> [WORK REQUEST]:
Repeat the records below exactly, from the first line through the line containing "another headliner from LA we", and leave out any pictures.

> [SUPPLIED RECORDS]:

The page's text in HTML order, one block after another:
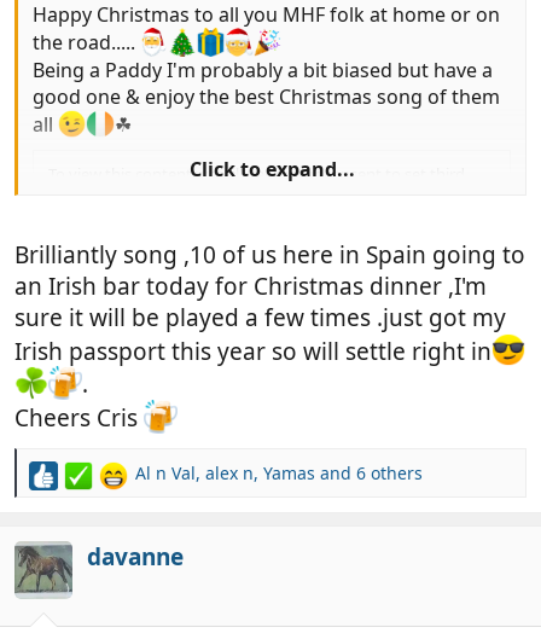
Happy Christmas to all you MHF folk at home or on
the road.....
Being a Paddy I'm probably a bit biased but have a
good one & enjoy the best Christmas song of them
all
☘
To view this content we will need your consent to set third
Accept third party cookies
Click to expand...
Brilliantly song ,10 of us here in Spain going to
an Irish bar today for Christmas dinner ,I'm
sure it will be played a few times .just got my
Irish passport this year so will settle right in
.
Cheers Cris
R
c
t
i
o
Al n Val, alex n, Yamas and 6 others
davanne
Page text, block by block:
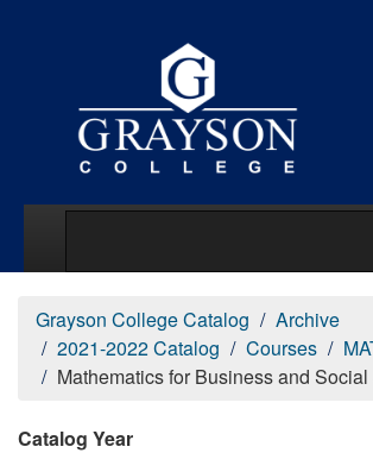
Grayson College Catalog
Archive
2021-2022 Catalog
Courses
Mathematics for Business and
Catalog Year
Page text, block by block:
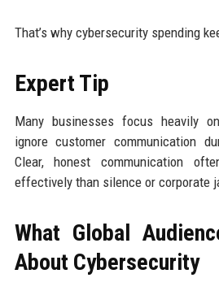
That’s why cybersecurity spending
Expert Tip
Many businesses focus heavily
ignore customer communication
Clear, honest communication
effectively than silence or corporate
What Global
About Cybersecurity
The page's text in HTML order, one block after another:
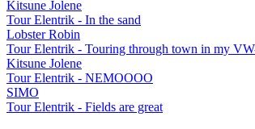
Kitsune Jolene
Tour Elentrik - In the sand
Lobster Robin
Tour Elentrik - Touring through town in my
Kitsune Jolene
Tour Elentrik - NEMOOOO
SIMO
Tour Elentrik - Fields are great
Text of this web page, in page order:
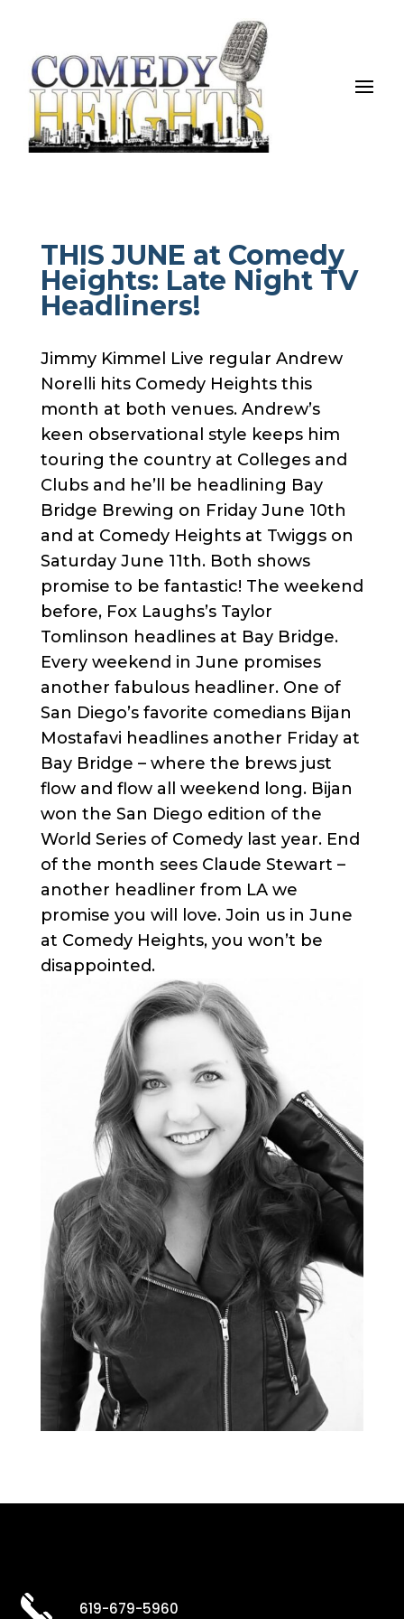
THIS JUNE at Comedy
Heights: Late Night TV
Headliners!
Jimmy Kimmel Live regular Andrew
Norelli hits Comedy Heights this
month at both venues. Andrew’s
keen observational style keeps him
touring the country at Colleges and
Clubs and he’ll be headlining Bay
Bridge Brewing on Friday June 10th
and at Comedy Heights at Twiggs on
Saturday June 11th. Both shows
promise to be fantastic! The weekend
before, Fox Laughs’s Taylor
Tomlinson headlines at Bay Bridge.
Every weekend in June promises
another fabulous headliner. One of
San Diego’s favorite comedians Bijan
Mostafavi headlines another Friday at
Bay Bridge – where the brews just
flow and flow all weekend long. Bijan
won the San Diego edition of the
World Series of Comedy last year. End
of the month sees Claude Stewart –
another headliner from LA we
promise you will love. Join us in June
at Comedy Heights, you won’t be
disappointed.
619-679-5960
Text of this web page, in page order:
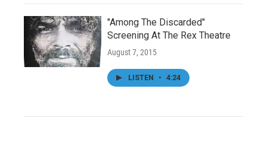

> [ANSWER TO THIS TASK]:
The page's text in HTML order, one block after another:
Happy Christmas to all you MHF folk at home or on
the road.....
Being a Paddy I'm probably a bit biased but have a
good one & enjoy the best Christmas song of them
all
☘
To view this content we will need your consent to set third
Accept third party cookies
Click to expand...
Brilliantly song ,10 of us here in Spain going to
an Irish bar today for Christmas dinner ,I'm
sure it will be played a few times .just got my
Irish passport this year so will settle right in
.
Cheers Cris
R
c
t
i
o
Al n Val, alex n, Yamas and 6 others
davanne
Page text, block by block:
Grayson College Catalog
Archive
2021-2022 Catalog
Courses
Mathematics for Business and
Catalog Year
Page text, block by block:
That’s why cybersecurity spending
Expert Tip
Many businesses focus heavily
ignore customer communication
Clear, honest communication
effectively than silence or corporate
What Global
About Cybersecurity
The page's text in HTML order, one block after another:
Kitsune Jolene
Tour Elentrik - In the sand
Lobster Robin
Tour Elentrik - Touring through town in my
Kitsune Jolene
Tour Elentrik - NEMOOOO
SIMO
Tour Elentrik - Fields are great
Text of this web page, in page order:
THIS JUNE at Comedy
Heights: Late Night TV
Headliners!
Jimmy Kimmel Live regular Andrew
Norelli hits Comedy Heights this
month at both venues. Andrew’s
keen observational style keeps him
touring the country at Colleges and
Clubs and he’ll be headlining Bay
Bridge Brewing on Friday June 10th
and at Comedy Heights at Twiggs on
Saturday June 11th. Both shows
promise to be fantastic! The weekend
before, Fox Laughs’s Taylor
Tomlinson headlines at Bay Bridge.
Every weekend in June promises
another fabulous headliner. One of
San Diego’s favorite comedians Bijan
Mostafavi headlines another Friday at
Bay Bridge – where the brews just
flow and flow all weekend long. Bijan
won the San Diego edition of the
World Series of Comedy last year. End
of the month sees Claude Stewart –
another headliner from LA we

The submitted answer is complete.